Scan the data below and work out how many of its lines contain the word "more". Give only that number.

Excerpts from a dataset
________
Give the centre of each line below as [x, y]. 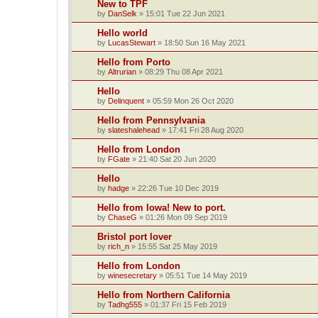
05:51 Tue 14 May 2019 [206, 275]
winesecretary [132, 275]
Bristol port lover [135, 236]
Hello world [122, 33]
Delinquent [126, 100]
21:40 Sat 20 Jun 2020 [177, 159]
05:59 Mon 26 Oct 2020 [193, 100]
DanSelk [122, 13]
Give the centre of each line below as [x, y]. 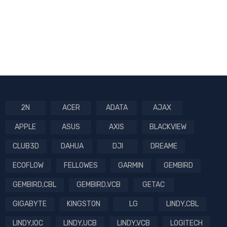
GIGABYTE [30, 204]
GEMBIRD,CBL [34, 185]
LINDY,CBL [182, 204]
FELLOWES [81, 166]
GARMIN [131, 166]
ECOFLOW [28, 166]
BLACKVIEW [168, 127]
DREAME [164, 146]
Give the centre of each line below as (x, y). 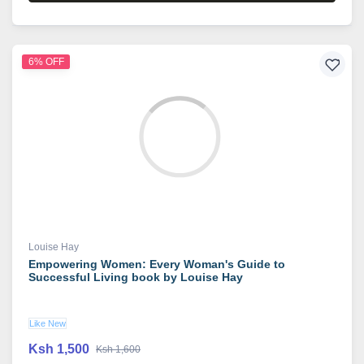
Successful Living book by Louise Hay (136, 277)
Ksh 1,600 (118, 350)
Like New (48, 324)
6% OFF (46, 62)
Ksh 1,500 (59, 349)
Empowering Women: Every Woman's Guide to (157, 264)
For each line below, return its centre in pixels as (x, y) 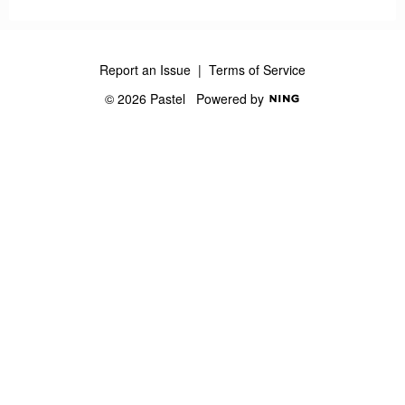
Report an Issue (145, 69)
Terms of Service (257, 69)
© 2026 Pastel (150, 98)
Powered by (231, 98)
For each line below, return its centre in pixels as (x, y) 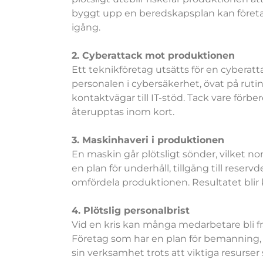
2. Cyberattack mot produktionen (153, 55)
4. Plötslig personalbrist (131, 210)
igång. (86, 27)
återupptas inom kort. (123, 112)
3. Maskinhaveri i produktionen (148, 140)
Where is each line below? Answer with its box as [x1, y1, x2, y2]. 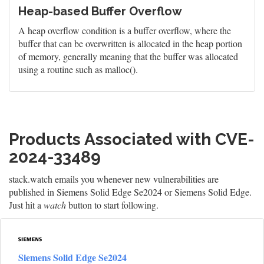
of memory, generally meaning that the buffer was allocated [18, 50, 238, 62]
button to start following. [66, 199, 159, 211]
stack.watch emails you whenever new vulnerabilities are [9, 173, 219, 185]
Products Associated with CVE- [9, 130, 255, 149]
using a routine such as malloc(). [18, 63, 138, 75]
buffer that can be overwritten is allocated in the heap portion [18, 37, 242, 49]
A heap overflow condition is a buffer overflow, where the [18, 24, 231, 37]
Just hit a [9, 199, 44, 211]
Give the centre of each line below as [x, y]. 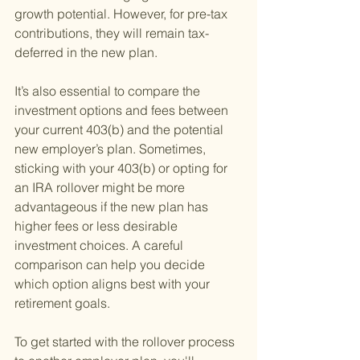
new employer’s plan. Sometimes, [112, 149]
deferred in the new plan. [86, 53]
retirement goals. [62, 303]
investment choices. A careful [100, 245]
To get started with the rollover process [126, 342]
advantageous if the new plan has [113, 207]
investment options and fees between [123, 110]
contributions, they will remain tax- [112, 33]
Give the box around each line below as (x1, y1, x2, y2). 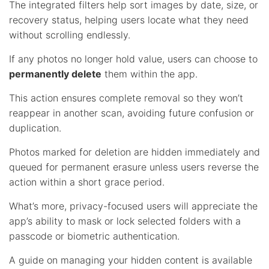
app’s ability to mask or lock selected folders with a (9, 214, 241, 227)
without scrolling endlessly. (9, 28, 130, 41)
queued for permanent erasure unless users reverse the (9, 160, 259, 173)
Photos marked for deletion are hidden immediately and (9, 145, 260, 158)
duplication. (9, 121, 61, 134)
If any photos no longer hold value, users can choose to (9, 52, 258, 65)
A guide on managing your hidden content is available (9, 253, 252, 266)
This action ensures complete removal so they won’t (9, 91, 243, 104)
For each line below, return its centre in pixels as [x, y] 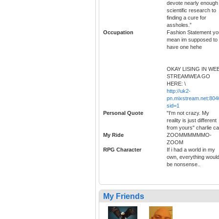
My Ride [113, 135]
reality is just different [192, 120]
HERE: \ [176, 84]
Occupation [118, 33]
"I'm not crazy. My [188, 113]
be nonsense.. [184, 164]
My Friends [124, 197]
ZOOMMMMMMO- [189, 135]
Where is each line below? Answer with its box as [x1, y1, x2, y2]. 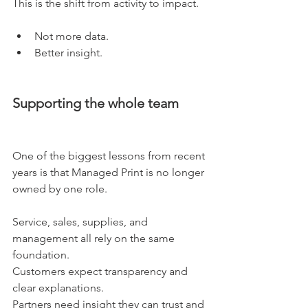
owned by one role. [12, 182, 107, 195]
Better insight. [34, 46, 102, 59]
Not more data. [34, 30, 109, 43]
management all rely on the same [12, 232, 177, 245]
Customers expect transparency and [12, 265, 190, 278]
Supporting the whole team [12, 95, 179, 111]
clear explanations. [12, 281, 104, 294]
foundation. [12, 248, 69, 261]
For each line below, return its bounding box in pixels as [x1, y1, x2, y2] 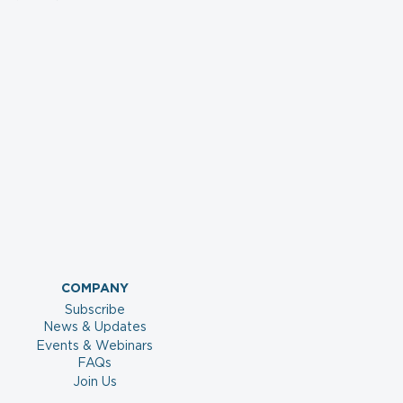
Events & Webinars [36, 340, 153, 353]
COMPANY [60, 282, 129, 295]
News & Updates [42, 321, 147, 334]
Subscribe [64, 304, 125, 317]
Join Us [72, 376, 117, 389]
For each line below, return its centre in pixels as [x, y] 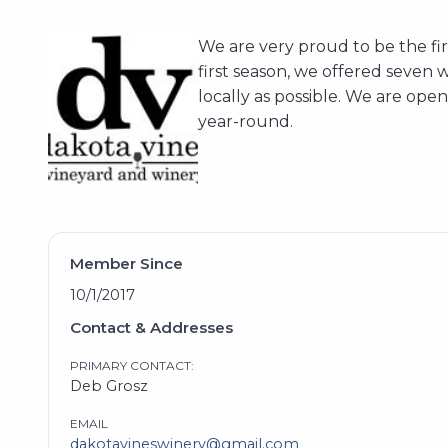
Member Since [126, 264]
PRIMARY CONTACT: [131, 365]
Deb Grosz [108, 385]
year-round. [245, 121]
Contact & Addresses [151, 327]
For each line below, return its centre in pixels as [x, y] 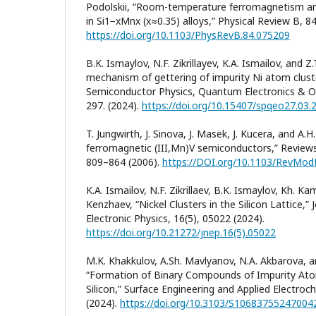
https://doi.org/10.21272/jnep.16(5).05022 [181, 232]
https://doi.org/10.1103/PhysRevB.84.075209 [188, 35]
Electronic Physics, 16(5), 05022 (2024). [175, 218]
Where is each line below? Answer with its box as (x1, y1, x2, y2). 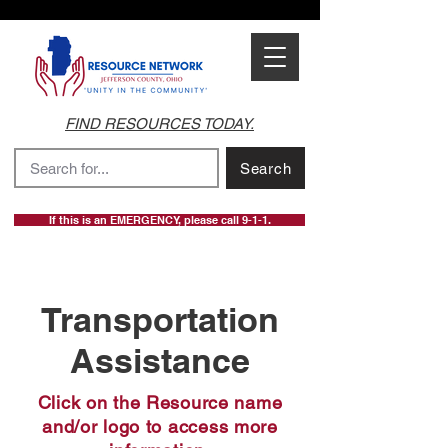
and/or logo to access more (42, 416, 278, 437)
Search (239, 159, 292, 177)
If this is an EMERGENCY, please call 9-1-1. (48, 214, 271, 226)
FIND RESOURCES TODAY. (65, 115, 254, 132)
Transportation (40, 299, 279, 340)
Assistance (69, 340, 250, 381)
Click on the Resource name (37, 392, 283, 413)
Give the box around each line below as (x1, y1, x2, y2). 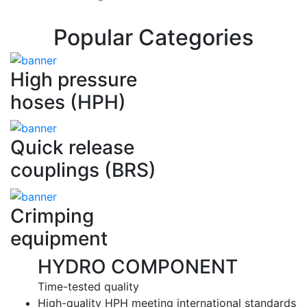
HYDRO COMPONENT (38, 254, 238, 278)
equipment (10, 226, 108, 250)
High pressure (10, 67, 137, 91)
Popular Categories (53, 23, 254, 51)
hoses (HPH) (10, 90, 126, 114)
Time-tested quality (38, 279, 139, 293)
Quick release (10, 136, 134, 160)
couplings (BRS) (10, 158, 156, 182)
________
Solution to this task -
2